» EXERCISE INPUT
···
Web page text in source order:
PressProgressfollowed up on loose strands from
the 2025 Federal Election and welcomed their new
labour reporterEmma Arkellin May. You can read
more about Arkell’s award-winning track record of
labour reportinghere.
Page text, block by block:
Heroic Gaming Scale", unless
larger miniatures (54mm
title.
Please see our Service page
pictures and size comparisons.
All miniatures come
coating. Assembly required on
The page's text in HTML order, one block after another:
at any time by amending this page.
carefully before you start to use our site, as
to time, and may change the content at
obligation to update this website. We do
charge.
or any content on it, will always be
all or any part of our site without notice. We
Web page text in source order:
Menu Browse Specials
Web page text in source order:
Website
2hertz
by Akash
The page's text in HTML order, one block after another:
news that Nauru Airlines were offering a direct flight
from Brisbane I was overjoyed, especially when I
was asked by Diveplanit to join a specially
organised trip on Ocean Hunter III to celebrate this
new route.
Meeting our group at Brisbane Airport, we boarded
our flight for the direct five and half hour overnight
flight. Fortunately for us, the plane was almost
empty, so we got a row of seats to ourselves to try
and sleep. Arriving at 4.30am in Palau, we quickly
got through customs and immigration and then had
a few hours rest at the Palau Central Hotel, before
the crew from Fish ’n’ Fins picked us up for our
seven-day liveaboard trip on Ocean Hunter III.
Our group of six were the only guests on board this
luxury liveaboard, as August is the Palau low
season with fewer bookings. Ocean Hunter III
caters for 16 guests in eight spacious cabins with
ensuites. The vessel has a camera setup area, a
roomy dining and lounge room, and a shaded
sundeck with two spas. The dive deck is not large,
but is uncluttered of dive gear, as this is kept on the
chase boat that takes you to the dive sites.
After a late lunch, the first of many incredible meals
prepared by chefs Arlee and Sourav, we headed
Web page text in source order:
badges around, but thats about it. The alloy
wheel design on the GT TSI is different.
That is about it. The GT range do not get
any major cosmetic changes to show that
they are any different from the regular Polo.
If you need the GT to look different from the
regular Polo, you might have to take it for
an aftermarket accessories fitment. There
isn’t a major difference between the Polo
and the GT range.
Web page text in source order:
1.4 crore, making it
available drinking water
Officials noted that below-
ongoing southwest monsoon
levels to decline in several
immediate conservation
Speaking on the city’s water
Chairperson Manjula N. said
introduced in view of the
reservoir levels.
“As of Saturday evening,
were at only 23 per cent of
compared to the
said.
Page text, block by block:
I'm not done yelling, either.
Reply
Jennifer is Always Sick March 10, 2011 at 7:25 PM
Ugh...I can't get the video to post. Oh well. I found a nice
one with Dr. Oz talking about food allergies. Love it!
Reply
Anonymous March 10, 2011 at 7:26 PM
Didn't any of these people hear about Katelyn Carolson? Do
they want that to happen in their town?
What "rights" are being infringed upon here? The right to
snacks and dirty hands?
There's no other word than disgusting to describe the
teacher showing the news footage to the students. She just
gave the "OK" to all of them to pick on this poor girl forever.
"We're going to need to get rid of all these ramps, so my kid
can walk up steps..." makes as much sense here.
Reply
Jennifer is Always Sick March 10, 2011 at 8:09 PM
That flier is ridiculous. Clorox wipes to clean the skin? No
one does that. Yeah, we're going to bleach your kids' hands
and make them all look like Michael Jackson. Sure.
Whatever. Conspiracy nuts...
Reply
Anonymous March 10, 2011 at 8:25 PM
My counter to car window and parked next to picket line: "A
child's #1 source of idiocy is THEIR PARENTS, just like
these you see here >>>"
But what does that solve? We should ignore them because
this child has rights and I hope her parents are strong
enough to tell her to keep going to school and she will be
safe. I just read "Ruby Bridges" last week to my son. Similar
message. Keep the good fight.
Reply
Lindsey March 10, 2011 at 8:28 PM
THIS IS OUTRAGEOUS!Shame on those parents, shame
···
» EXERCISE DIRECTIONS
In the listing above, locate the line containing "levels to decline in several" and the line containing "teacher showing the". Extract those two lines and every line between them, exactly as written, and only those.

» RESULT FOR THIS EXERCISE
levels to decline in several
immediate conservation
Speaking on the city’s water
Chairperson Manjula N. said
introduced in view of the
reservoir levels.
“As of Saturday evening,
were at only 23 per cent of
compared to the
said.
Page text, block by block:
I'm not done yelling, either.
Reply
Jennifer is Always Sick March 10, 2011 at 7:25 PM
Ugh...I can't get the video to post. Oh well. I found a nice
one with Dr. Oz talking about food allergies. Love it!
Reply
Anonymous March 10, 2011 at 7:26 PM
Didn't any of these people hear about Katelyn Carolson? Do
they want that to happen in their town?
What "rights" are being infringed upon here? The right to
snacks and dirty hands?
There's no other word than disgusting to describe the
teacher showing the news footage to the students. She just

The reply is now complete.